Ilustrasi serangan jantung (istimewa)

MATA INDONESIA, JAKARTA – Stres karena beban pekerjaan yang terlalu berat ditambah memiliki bos yang galak dan kurang disukai ternyata berpengaruh nyata terhadap kesehatan jantung.

Hal itu diungkapkan oleh Direktur the Center for Preventive Cardiology di University of Maryland School of Medicine dan penulis Heal Your Heart menurut keterangan di WEB MD, Michael Miller.

Menurutnya buruknya lingkungan kerja berpengaruh sebagai pemicu serangan jantung. Hal itu terjadi ketika atasan Anda memberikan beragam pekerjaan dan Anda tidak bisa mengontrol pekerjaan.

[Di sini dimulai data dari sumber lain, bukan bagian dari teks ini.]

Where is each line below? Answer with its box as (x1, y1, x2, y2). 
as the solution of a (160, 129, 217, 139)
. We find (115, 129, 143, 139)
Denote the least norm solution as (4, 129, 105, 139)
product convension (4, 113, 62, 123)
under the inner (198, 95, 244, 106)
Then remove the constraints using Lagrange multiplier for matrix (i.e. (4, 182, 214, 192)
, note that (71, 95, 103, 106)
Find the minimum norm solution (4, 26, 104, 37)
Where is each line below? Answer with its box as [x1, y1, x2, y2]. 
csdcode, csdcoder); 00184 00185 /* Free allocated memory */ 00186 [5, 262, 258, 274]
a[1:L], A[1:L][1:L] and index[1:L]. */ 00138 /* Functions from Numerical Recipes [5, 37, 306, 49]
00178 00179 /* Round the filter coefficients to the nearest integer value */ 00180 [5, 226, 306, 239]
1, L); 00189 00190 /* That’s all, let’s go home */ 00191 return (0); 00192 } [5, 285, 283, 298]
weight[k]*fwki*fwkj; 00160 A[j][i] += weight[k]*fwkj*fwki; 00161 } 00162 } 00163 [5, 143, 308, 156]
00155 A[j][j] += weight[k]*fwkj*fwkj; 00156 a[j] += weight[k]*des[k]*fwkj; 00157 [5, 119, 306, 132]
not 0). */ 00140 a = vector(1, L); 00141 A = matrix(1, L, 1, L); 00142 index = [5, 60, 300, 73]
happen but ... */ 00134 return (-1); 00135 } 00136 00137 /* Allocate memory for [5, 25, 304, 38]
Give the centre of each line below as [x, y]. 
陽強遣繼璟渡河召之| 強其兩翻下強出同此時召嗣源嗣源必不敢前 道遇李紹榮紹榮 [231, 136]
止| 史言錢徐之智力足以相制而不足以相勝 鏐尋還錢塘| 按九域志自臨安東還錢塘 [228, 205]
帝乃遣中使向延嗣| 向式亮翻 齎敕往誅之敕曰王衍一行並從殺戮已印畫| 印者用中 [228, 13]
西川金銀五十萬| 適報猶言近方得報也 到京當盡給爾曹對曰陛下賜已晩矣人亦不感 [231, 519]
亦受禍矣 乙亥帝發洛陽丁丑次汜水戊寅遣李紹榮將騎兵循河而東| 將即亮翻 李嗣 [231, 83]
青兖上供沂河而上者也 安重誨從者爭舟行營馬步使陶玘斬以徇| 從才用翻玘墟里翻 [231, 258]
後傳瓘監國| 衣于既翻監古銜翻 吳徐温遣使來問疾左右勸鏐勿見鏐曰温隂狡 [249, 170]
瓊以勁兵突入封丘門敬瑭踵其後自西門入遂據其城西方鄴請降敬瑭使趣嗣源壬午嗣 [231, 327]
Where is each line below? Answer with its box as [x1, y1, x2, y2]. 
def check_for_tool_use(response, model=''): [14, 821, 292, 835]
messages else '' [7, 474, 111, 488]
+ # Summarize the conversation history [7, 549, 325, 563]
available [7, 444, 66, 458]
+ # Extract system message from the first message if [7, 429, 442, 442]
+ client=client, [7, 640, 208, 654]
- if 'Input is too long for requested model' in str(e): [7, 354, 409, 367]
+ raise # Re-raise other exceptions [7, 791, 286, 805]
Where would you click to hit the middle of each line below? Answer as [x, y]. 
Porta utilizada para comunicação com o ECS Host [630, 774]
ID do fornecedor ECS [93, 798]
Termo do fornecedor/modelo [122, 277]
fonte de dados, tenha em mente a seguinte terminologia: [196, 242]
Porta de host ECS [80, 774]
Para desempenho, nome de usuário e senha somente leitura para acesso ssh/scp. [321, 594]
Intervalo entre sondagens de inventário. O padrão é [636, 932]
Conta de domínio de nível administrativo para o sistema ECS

Hal ini juga didukung oleh para peneliti yang menganalisis 400 ribu pekerja di Amerika Serikat. Mereka menemukan bahwa kebanyakan pekerja yang tidak percaya dengan bosnya cenderung lebih sering merokok dan memiliki tekanan darah tinggi, diabetes, pola makan yang buruk, obesitas dan kolesterol tinggi. 

Melansir dari Metro, bekerja di lingkungan dengan kepercayaan rendah cenderung memiliki risiko penyakit kardiovaskular yang menjadi penyebab kematian nomor wahid di dunia. 

Risiko itu disebabkan oleh metode mengatasi masalah yang dilakukan karyawan tidaklah sehat. Misalnya, ketika dimarahi bos, karyawan cenderung makan sembarangan dan sering merokok untuk menghilangkan kepenatan dan stres.

Padahal tanpa hal itu, stres yang terasa akibat kesal dengan bos juga sudah menyebabkan peningkatan tekanan darah yang jadi pemicu timbulnya penyakit kardiovaskular, seperti stroke dan serangan jantung.